> What the task requires: Could the records be returned exactly, with the pictures left out?

(Source records)

- - -

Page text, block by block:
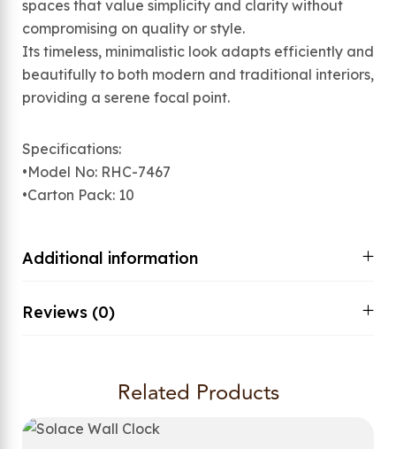
spaces that value simplicity and clarity without
compromising on quality or style.
Its timeless, minimalistic look adapts efficiently and
beautifully to both modern and traditional interiors,
providing a serene focal point.
Specifications:
•Model No: RHC-7467
•Carton Pack: 10
Additional information
Reviews (0)
Related Products
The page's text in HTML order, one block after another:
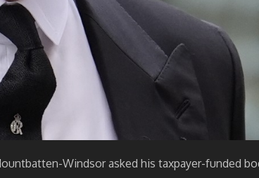
Windsor asked his taxpayer-funded

- - -

> Answer area:
Page text, block by block:
spaces that value simplicity and clarity without
compromising on quality or style.
Its timeless, minimalistic look adapts efficiently and
beautifully to both modern and traditional interiors,
providing a serene focal point.
Specifications:
•Model No: RHC-7467
•Carton Pack: 10
Additional information
Reviews (0)
Related Products
The page's text in HTML order, one block after another:
Windsor asked his taxpayer-funded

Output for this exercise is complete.